- Directed by: Anurag Singh
- Written by: Dheeraj Rattan Amberdeep Singh
- Produced by: Gunbir Singh Sidhu Manmord Sidhu Darshan Singh Grewal
- Starring: Diljit Dosanjh Neeru Bajwa
- Cinematography: Anshul Chobey
- Edited by: Manish More
- Music by: Raju Rao Jatinder Shah Jassi Katyal
- Production company: White Hill Studios
- Distributed by: White Hill Studios
- Release date: 28 June 2013;
- Running time: 141 minutes
- Country: India
- Language: Punjabi
- Budget: ₹6.75 crore
- Box office: ₹38.9 crore

= Jatt & Juliet 2 =

2013 Indian film by Anurag Singh

Jatt & Juliet 2 is a 2013 Indian Punjabi romantic comedy film directed by Anurag Singh. The film is a spiritual sequel to the 2012 blockbuster Jatt & Juliet. Actors Diljit Dosanjh and Neeru Bajwa reprise their roles from the previous film in the sequel amongst other characters. The film released on 28 June 2013, almost a year after the release of the prequel, and received a positive response at the box office.

Jatt & Juliet 2 went on to become the highest-grossing Punjabi film ever, thus beating the record previously held by Jatt & Juliet. It is the first ever Punjabi film to be released on Blu-ray. A sequel, Jatt & Juliet 3, was released on June 27, 2024.

==Plot==
Fateh Singh (Diljit Dosanjh) is a Punjab police constable who desperately wants a promotion to the rank of Inspector. He steals the uniform of his superior, Village Inspector Joginder Singh (Jaswinder Bhalla) and tells his family that he got promoted. The morning after the party to celebrate Fateh's "promotion", Inspector Singh reams out Fateh for stealing his uniform. During a meeting with the District Commissioner, who shares that he cannot see his daughter, Pooja (Neeru Bajwa), following a nasty divorce from her mother, the Commissioner tasks Inspector Singh with going to Canada to convince Pooja, who, to the Commissioner's knowledge, is a hairdresser in Vancouver, and Pooja's mom to move back to India. Realizing this is an opportunity to get rid of Fateh, Inspector Singh tasks Fateh with going to Canada to bring Pooja back. Fateh assumes that it should be a fairly easy task and departs.

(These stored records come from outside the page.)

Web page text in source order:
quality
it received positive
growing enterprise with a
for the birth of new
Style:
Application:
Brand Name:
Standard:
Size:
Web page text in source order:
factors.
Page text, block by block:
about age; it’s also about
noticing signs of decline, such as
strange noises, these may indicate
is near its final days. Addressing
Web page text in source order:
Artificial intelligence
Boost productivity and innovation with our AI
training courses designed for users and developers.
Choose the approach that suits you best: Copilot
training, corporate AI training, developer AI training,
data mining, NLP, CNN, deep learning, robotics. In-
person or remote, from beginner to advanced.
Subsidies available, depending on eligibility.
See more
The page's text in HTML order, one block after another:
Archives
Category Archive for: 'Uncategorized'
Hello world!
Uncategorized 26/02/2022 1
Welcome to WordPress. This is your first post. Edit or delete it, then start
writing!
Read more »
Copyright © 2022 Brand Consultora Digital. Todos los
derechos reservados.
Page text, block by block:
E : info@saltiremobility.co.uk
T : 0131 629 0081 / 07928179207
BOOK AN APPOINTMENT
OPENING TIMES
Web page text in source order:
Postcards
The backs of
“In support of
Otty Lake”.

He flies to Canada and upon reaching Vancouver, starts his mission to bring Pooja back. He receives his visa under the guise of being in a police partnership between the Punjab Police and the Vancouver Police Department to catch a criminal named "Shampy Daku". Unbeknownst to Fateh, the police officer he is paired with is actually Pooja, who left the hairdresser job to become a cop. To avoid working in this police partnership with Pooja and to seek out Pooja, Fateh fakes being sick several times. Fateh believes that Pooja's friend Preeti, who still works at the beauty salon, as Pooja herself. Fateh starts to convince Preeti (acting as Pooja) to come back to India as Fateh's husband. After being invited to Preeti's house, Fateh learns that Preeti is not Pooja and that Pooja is actually the police officer he's been partnered with.

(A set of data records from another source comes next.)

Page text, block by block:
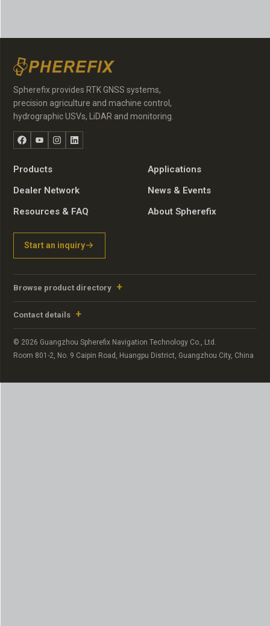
Spherefix provides RTK GNSS systems,
precision agriculture and machine control,
hydrographic USVs, LiDAR and monitoring.
FacebookYouTubeInstagram
LinkedIn
Products
Applications
Dealer Network
News & Events
Resources & FAQ
About Spherefix
Start an inquiry
Browse product directory
Contact details
© 2026 Guangzhou Spherefix Navigation Technology Co., Ltd.
Room 801-2, No. 9 Caipin Road, Huangpu District, Guangzhou City, China
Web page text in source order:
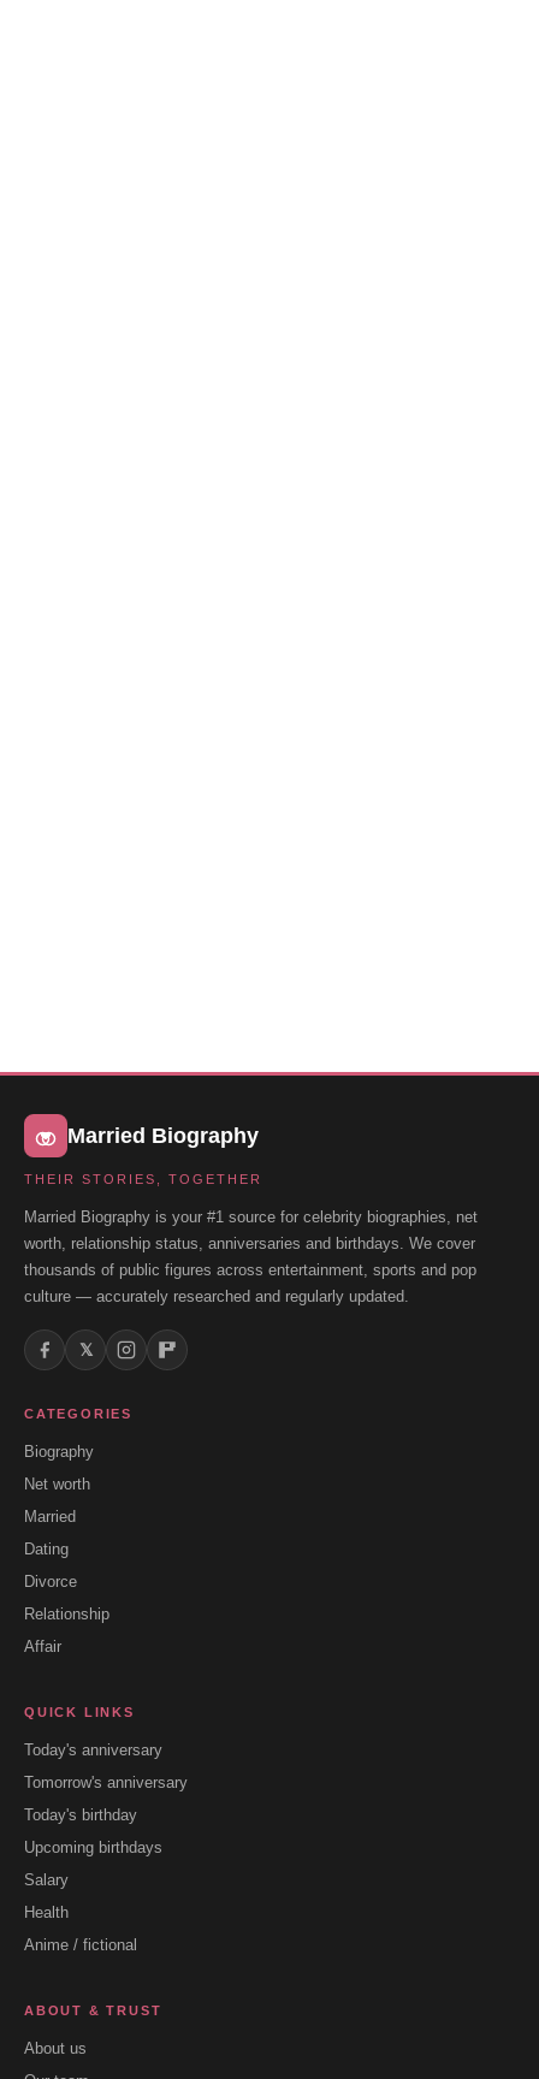
Married Biography
THEIR STORIES, TOGETHER
Married Biography is your #1 source for celebrity biographies, net
worth, relationship status, anniversaries and birthdays. We cover
thousands of public figures across entertainment, sports and pop
culture — accurately researched and regularly updated.
𝕏
CATEGORIES
Biography
Net worth
Married
Dating
Divorce
Relationship
Affair
QUICK LINKS
Today's anniversary
Tomorrow's anniversary
Today's birthday
Upcoming birthdays
Salary
Health
Anime / fictional
ABOUT & TRUST
About us
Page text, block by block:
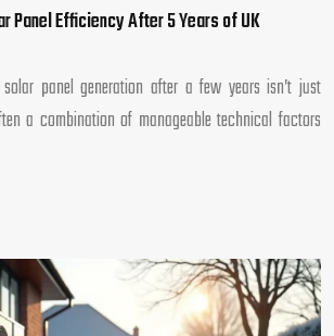
Panel Efficiency After 5 Years of UK
panel generation after a few years isn’t just
a combination of manageable technical factors
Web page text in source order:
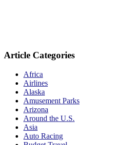
Article Categories
Africa
Airlines
Alaska
Amusement Parks
Arizona
Around the U.S.
Asia
Auto Racing
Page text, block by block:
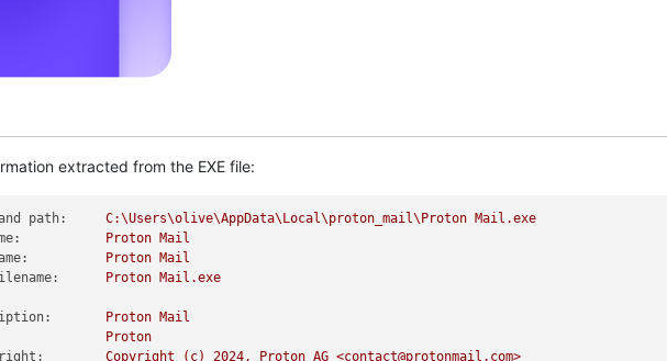
extracted from the EXE file:
path: C:\Users\olive\AppData\Local\proton_mail\Proton Mail.exe
Proton Mail
Proton Mail
Proton Mail.exe
Proton Mail
Proton
Copyright (c) 2024, Proton AG <contact@protonmail.com>
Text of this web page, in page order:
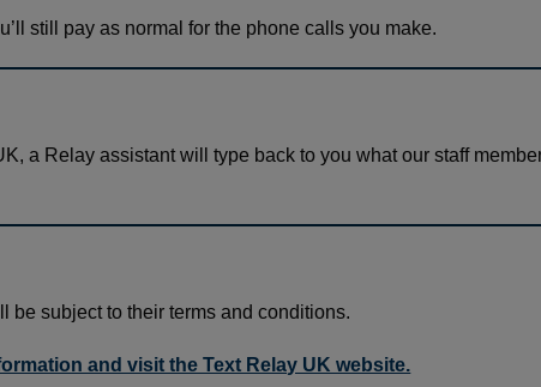
still pay as normal for the phone calls you make.
a Relay assistant will type back to you what our staff
be subject to their terms and conditions.
and visit the Text Relay UK website.
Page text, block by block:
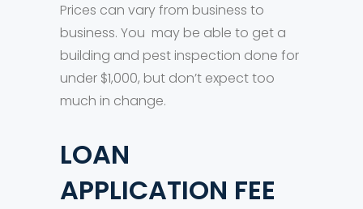
Prices can vary from business to
business. You may be able to get a
building and pest inspection done for
under $1,000, but don’t expect too
much in change.
LOAN
APPLICATION FEE
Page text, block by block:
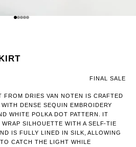
GO TO ITEM 1
GO TO ITEM 2
GO TO ITEM 3
GO TO ITEM 4
GO TO ITEM 5
FINAL SALE
FROM DRIES VAN NOTEN IS CRAFTED
DENSE SEQUIN EMBROIDERY
WHITE POLKA DOT PATTERN. IT
SILHOUETTE WITH A SELF-TIE
IS FULLY LINED IN SILK, ALLOWING
CATCH THE LIGHT WHILE
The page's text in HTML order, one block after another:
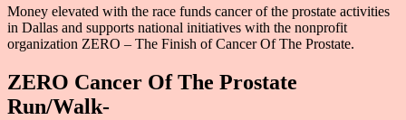
Money elevated with the race funds cancer of the prostate activities
in Dallas and supports national initiatives with the nonprofit
organization ZERO – The Finish of Cancer Of The Prostate.
ZERO Cancer Of The Prostate
Run/Walk-
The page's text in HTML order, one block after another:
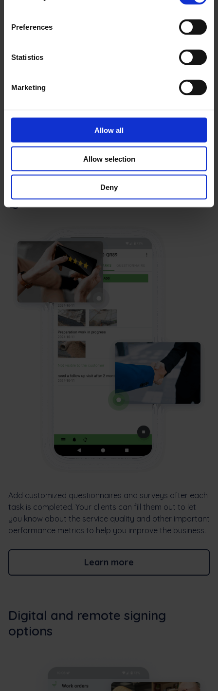
Preferences
Statistics
Marketing
Allow all
Allow selection
Deny
deliver exceptional service to your business. We also
provide fast integration through API or using Zapier. We
features and solutions.
Learn more
Questionnaires
Add customized questionnaires and surveys after each
task is completed. Your clients can fill them out to let
you know about the service quality and other important
performance metrics to help you improve the business.
Learn more
Digital and remote signing
options
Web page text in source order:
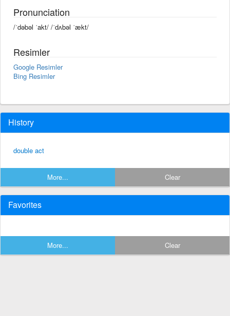
Pronunciation
/ˈdəbəl ˈakt/ /ˈdʌbəl ˈækt/
Resimler
Google Resimler
Bing Resimler
History
double act
More... Clear
Favorites
More... Clear
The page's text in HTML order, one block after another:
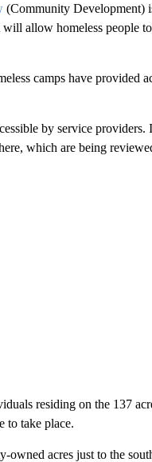
(Community Development)
allow homeless people
camps have provided
by service
which are being
residing on the 137
to take place.
acres just to the
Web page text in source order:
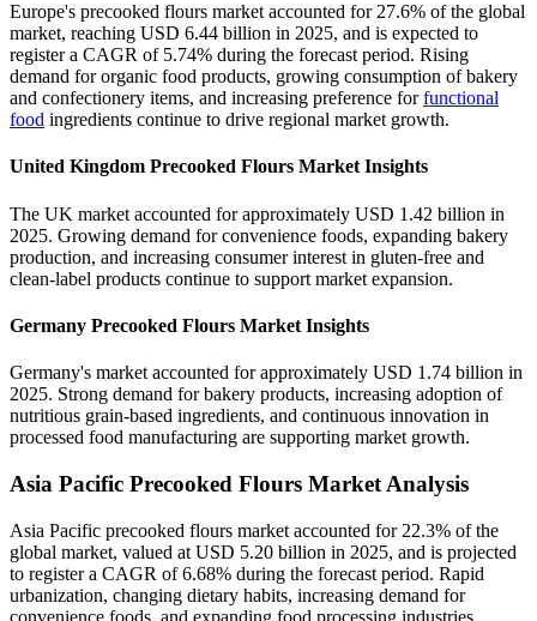
Europe's precooked flours market accounted for 27.6% of the global
market, reaching USD 6.44 billion in 2025, and is expected to
register a CAGR of 5.74% during the forecast period. Rising
demand for organic food products, growing consumption of bakery
and confectionery items, and increasing preference forfunctional
food ingredients continue to drive regional market growth.
United Kingdom Precooked Flours Market Insights
The UK market accounted for approximately USD 1.42 billion in
2025. Growing demand for convenience foods, expanding bakery
production, and increasing consumer interest in gluten-free and
clean-label products continue to support market expansion.
Germany Precooked Flours Market Insights
Germany's market accounted for approximately USD 1.74 billion in
2025. Strong demand for bakery products, increasing adoption of
nutritious grain-based ingredients, and continuous innovation in
processed food manufacturing are supporting market growth.
Asia Pacific Precooked Flours Market Analysis
Asia Pacific precooked flours market accounted for 22.3% of the
global market, valued at USD 5.20 billion in 2025, and is projected
to register a CAGR of 6.68% during the forecast period. Rapid
urbanization, changing dietary habits, increasing demand for
convenience foods, and expanding food processing industries

Fateh, with the clock ticking on his Visa avoid deportation back to India, reconciles with Pooja and helps Pooja to convince her mother in getting herself roped with a Caucasian guy named Chris, whom Pooja has real feelings for. This clashes with his irreverent and unsophisticated personality, but soon the two begin to find themselves drawn to one another. Realizing his feelings for Pooja, Fateh tries to get rid of Chris by making Chris embarrass himself in front of Pooja's mom. However, not long after, Pooja learns the real reason for Fateh's visit, and angrily leaves him. With the nature of Fateh's visit uncovered, Fateh faces deportations and is now forced to back to India without Pooja. Inspired by a villager who as a subplot throughout the entire movie is battling with the Punjab Police to get to Canada, Fateh goes to the church, where Pooja and Chris are to be wed, and steals Pooja away from her wedding to get her to India. The entire drive to the airport, Fateh tries to make amends and profess his feelings for Pooja.

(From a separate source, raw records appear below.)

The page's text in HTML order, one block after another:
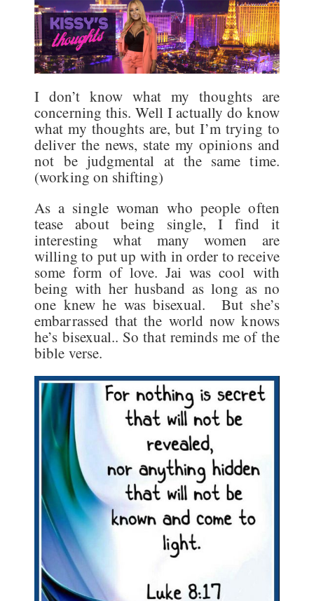
I don’t know what my thoughts are
concerning this. Well I actually do know
what my thoughts are, but I’m trying to
deliver the news, state my opinions and
not be judgmental at the same time.
(working on shifting)
As a single woman who people often
tease about being single, I find it
interesting what many women are
willing to put up with in order to receive
some form of love. Jai was cool with
being with her husband as long as no
one knew he was bisexual. But she’s
embarrassed that the world now knows
he’s bisexual.. So that reminds me of the
bible verse.
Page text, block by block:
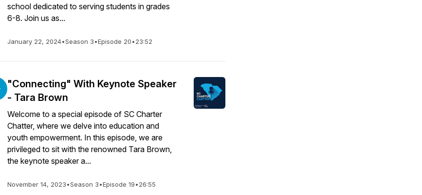
school dedicated to serving students in grades
6-8. Join us as...
January 22, 2024•Season 3•Episode 20•23:52
"Connecting" With Keynote Speaker
- Tara Brown
Welcome to a special episode of SC Charter
Chatter, where we delve into education and
youth empowerment. In this episode, we are
privileged to sit with the renowned Tara Brown,
the keynote speaker a...
November 14, 2023•Season 3•Episode 19•26:55
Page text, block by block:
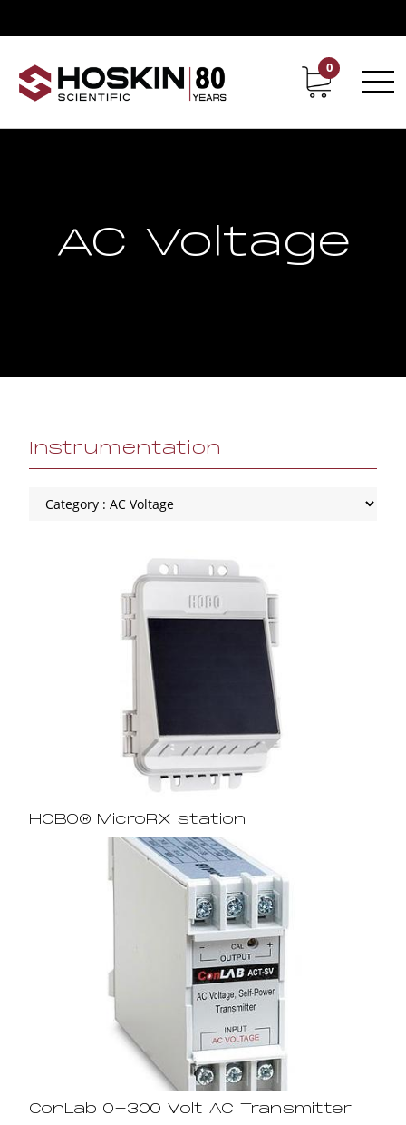
Contact Career
0
AC Voltage
Instrumentation
HOBO® MicroRX station
ConLab 0-300 Volt AC Transmitter
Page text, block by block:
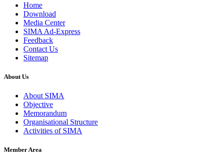
Home
Download
Media Center
SIMA Ad-Express
Feedback
Contact Us
Sitemap
About Us
About SIMA
Objective
Memorandum
Organisational Structure
Activities of SIMA
Member Area
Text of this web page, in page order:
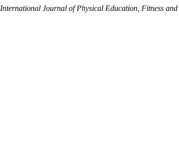
International Journal of Physical Education, Fitness and
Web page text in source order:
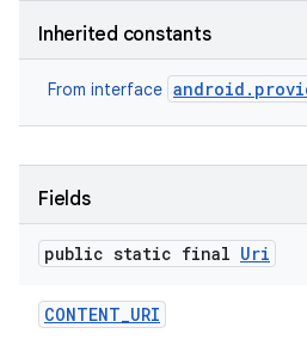
Inherited constants
From interface
Fields
public static final Uri
CONTENT_URI
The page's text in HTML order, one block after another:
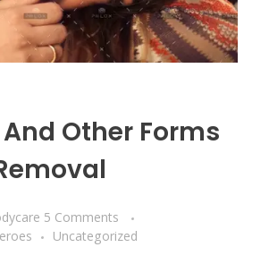
Other Forms
5 Comments
Uncategorized
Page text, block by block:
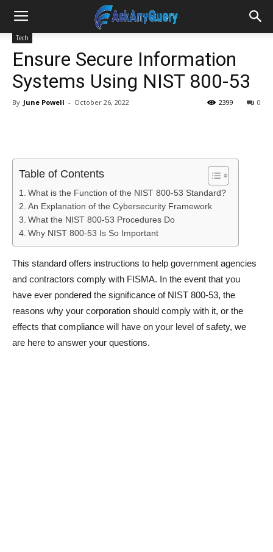
Tech
Ensure Secure Information
Systems Using NIST 800-53
By June Powell - October 26, 2022 0
2399
Table of Contents
What is the Function of the NIST 800-53 Standard?
An Explanation of the Cybersecurity Framework
What the NIST 800-53 Procedures Do
Why NIST 800-53 Is So Important
This standard offers instructions to help government agencies
and contractors comply with FISMA. In the event that you
have ever pondered the significance of NIST 800-53, the
reasons why your corporation should comply with it, or the
effects that compliance will have on your level of safety, we
are here to answer your questions.
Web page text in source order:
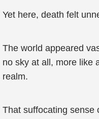
Yet here, death felt
The world appeared
no sky at all, more like
realm.
That suffocating sense
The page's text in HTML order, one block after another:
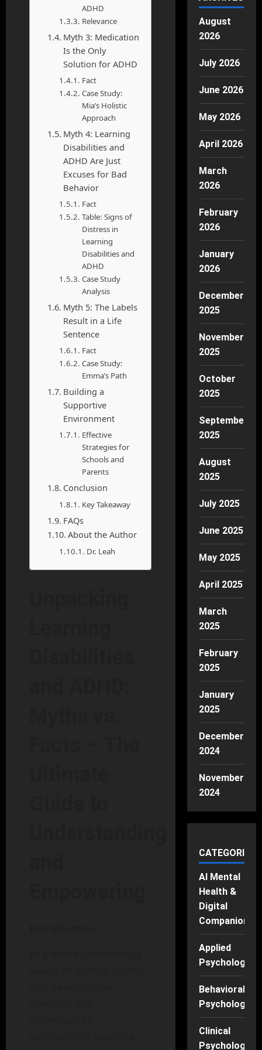
ADHD
Relevance
Myth 3: Medication
Is the Only
Solution for ADHD
Fact
Case Study:
Mia’s Holistic
Approach
Myth 4: Learning
Disabilities and
ADHD Are Just
Excuses for Bad
Behavior
Fact
Table: Signs of
Distress in
Learning
Disabilities and
ADHD
Case Study
Analysis
Myth 5: The Labels
Result in a Life
Sentence
Fact
Case Study:
Emma’s Path
Building a
Supportive
Environment
Effective
Strategies for
Schools and
Parents
Conclusion
Key Takeaway
FAQs
About the Author
Dr. Leah
August
2026
July 2026
June 2026
May 2026
April 2026
March
2026
February
2026
January
2026
December
2025
November
2025
October
2025
September
2025
August
2025
July 2025
June 2025
May 2025
April 2025
March
2025
February
2025
January
2025
December
2024
November
2024
CATEGORIES
AI Mental
Health &
Digital
Companions
Applied
Psychology
Behavioral
Psychology
Clinical
Psychology
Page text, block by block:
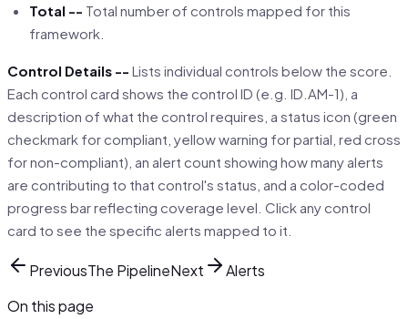
Total -- Total number of controls mapped for this
framework.
Control Details -- Lists individual controls below the score.
Each control card shows the control ID (e.g. ID.AM-1), a
description of what the control requires, a status icon (green
checkmark for compliant, yellow warning for partial, red cross
for non-compliant), an alert count showing how many alerts
are contributing to that control's status, and a color-coded
progress bar reflecting coverage level. Click any control
card to see the specific alerts mapped to it.
PreviousThe PipelineNext
Alerts
On this page

The movie ends with Fateh successfully reuniting the Commissioner and Pooja, and Fateh receiving a promotion to Inspector.

==Cast==
- Diljit Dosanjh as Head Constable Fateh Singh
- Neeru Bajwa as Constable Pooja Singh
- Rana Ranbir as Shampy / Loveoshan Singh
- Jaswinder Bhalla as Inspector Joginder Singh
- B.N. Sharma as Gunoshan Singh Chawla (Shampy Da Daddy)
- Bharti Singh as Preet / Fake Pooja
- Jacob Insley as Chris
- Dolly Mattoo as Pooja's mother
- Rana Jung Bahadur as Pakistani taxi driver
- Anita Devgan as Fateh Singh's mother
- Vijay Tandon as Pooja's father
- Amrit Billa as Fateh Singh's father
- Balinder Johal as Pooja's grandmother
- Moishe Teichman as Wedding Priest
- Jazzy B in a special appearance
- Jenny Ghotra in a guest appearance in the song "Mr. Singh"

== Release ==
Jatt & Juliet 2 was theatrically released on June 28, 2013.

=== Home media ===
It is the first ever Punjabi film to be released on Blu-ray. It can also be streamed on the Chaupal streaming service.

== Reception ==
The Hindustan Times gave a positive review for Jatt & Juliet 2, praising the film's acting and music, while commenting that "audiences would do well to not compare the film with the original". On 25 October Jatt & Juliet became the first Punjabi Movie made in Punjab, India to have been released in Pakistan. The film has been released in Pakistan by Surya Basic Brothers Distribution and White Hill Studios in association with Yellow Hill Media and Entertainment (Pakistan).

==Box office==

Jatt & Juliet 2 has emerged as the biggest blockbuster of Punjabi cinema. The film has made a box office collections nearing ₹20 crore approx (All India). Jatt & Juliet 2 has broken all records in 12 days of run and established new benchmarks for the industry all over.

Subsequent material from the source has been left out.